- Original poster
- Directed by: Giuliano Carnimeo
- Written by: Dardano Sacchetti
- Produced by: Fabrizio De Angelis
- Starring: David Warbeck Janet Ågren Eva Grimaldi Luisa Menon Werner Pochath Nelson de la Rosa
- Cinematography: Roberto Girometti
- Edited by: Vincenzo Tomassi
- Music by: Stefano Mainetti
- Distributed by: Fulvia Film
- Release date: 1988;
- Running time: 82 minutes
- Country: Italy
- Language: Italian

= Ratman =

1988 film by Giuliano Carnimeo

Ratman (Quella villa in fondo al parco) is a 1988 Italian exploitation horror film directed by Giuliano Carnimeo.

==Plot==

Two models, Marlis and Peggy, are on a Caribbean Island for a photoshoot. One night, Peggy is found dead and her body seems to be eaten by rats.

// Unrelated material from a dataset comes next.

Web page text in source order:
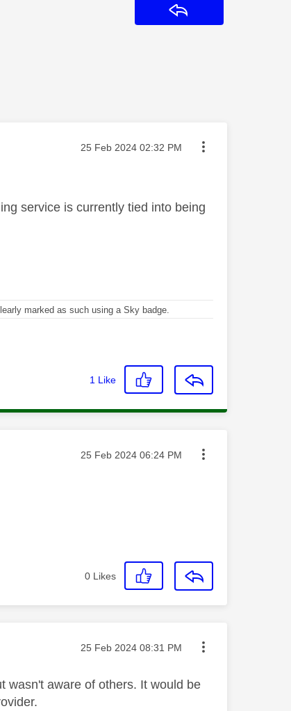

The victim's sister, Terry, arrives on the island and helped by Fred Williams, a mystery novel writer she meets at the airport, starts to investigate. Meanwhile, Marlis and the photographer find other corpses in the jungle. Searching for help, they stopped at an isolated house just to discover that the landlord is a scientist who created a ferocious mutant half-ape, half rat.

==Release==
Ratman was released in 1988.

==Reception==
Todd Martin of Horror News Network had praised the film for its gore and acting of Nelson de la Rosa and Eva Grimaldi but criticized the film for its long and boring scenes where blood and gore were not the factors. John White of The Digital Fix gave the film 7 out of 10, criticizing its visual presentation but also mentioning that "Those who love bad monster movies will open their heart to Ratman."

==Home media==
Ratman was released on DVD in the United Kingdom by Shameless Screen Entertainment on 31 March 2008. It was released uncut for the first time in its most complete version, containing its original aspect ratio of 1.85:1, and it also contains trailers for other Shameless DVD releases, a picture gallery and reversible cover art containing the new DVD release and the original poster-style cover.